During an Otto cycle, the engine’s crankshaft, the rod being spun in the bowels of the motor, turns twice, meaning two strokes per rotation. The Atkinson cycle, according to HowStuffWorks, uses only one rotation of the engine’s crankshaft.

It was developed by James Atkinson, a late 19th-century British engineer, who observed that adding linking arms and a second crankshaft between the camshaft and the piston could produce a complete four-stroke cycle in one rotation of the crankshaft. He further noted a boost in fuel efficiency could be gained by decreasing the compression in the cylinder and shortening the compression stroke, which meant the engine still worked but used less fuel to do it.
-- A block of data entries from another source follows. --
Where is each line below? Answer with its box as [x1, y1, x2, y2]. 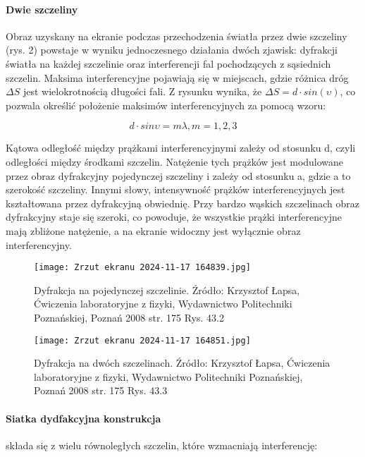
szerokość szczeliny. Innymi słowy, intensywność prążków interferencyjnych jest [6, 182, 345, 197]
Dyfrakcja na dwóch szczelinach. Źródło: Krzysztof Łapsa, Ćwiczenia [34, 355, 330, 370]
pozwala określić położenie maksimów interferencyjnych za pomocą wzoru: [6, 97, 326, 112]
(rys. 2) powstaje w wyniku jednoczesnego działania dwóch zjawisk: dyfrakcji [6, 42, 338, 57]
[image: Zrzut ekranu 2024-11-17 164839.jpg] [34, 262, 251, 273]
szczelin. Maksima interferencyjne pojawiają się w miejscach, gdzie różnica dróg [6, 70, 349, 85]
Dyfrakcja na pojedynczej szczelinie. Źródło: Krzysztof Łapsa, [34, 282, 300, 297]
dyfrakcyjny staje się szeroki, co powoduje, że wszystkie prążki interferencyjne [6, 209, 342, 224]

The hitch was that it required more moving parts, which made it less reliable and more expensive, and also produced far less horsepower than a conventional motor. Also, according to Honda, extra parts means more friction, which wears components. Since it didn’t offer enough advantages aside from fuel economy, the Atkinson cycle engine stayed in the background until the dawn of the hybrid era.

Ultimate in steampunk is a Prius?!

Hybrid cars use an electric motor in conjunction with a regular gas motor, which adds an extra few ponies. Ergo, an Atkinson cycle engine can be used in a hybrid drive train without sacrificing too much horsepower and a modern technology uses old technology to work. Additionally, according to Honda, advances in materials have produced engine components that don’t generate as much friction, meaning an Atkinson cycle motor can be just as reliable as it’s Otto-cycling counterpart. That’s why the Toyota Prius uses an Atkinson cycle engine.

Ergo, they appear in a number of hybrid cars appearing at a car dealer near you. Just to name a few, the upcoming Ford C-Max Hybrid will have an Atkinson cycle engine, according to AutoGuide. So do the 2013 Ford Fusion Hybrid and Prius C, according to Car and Driver, the 2013 Lexus ES 300h, according to TG Daily, and the Hyundai Sonata Hybrid, according to the San Antonio Express-News.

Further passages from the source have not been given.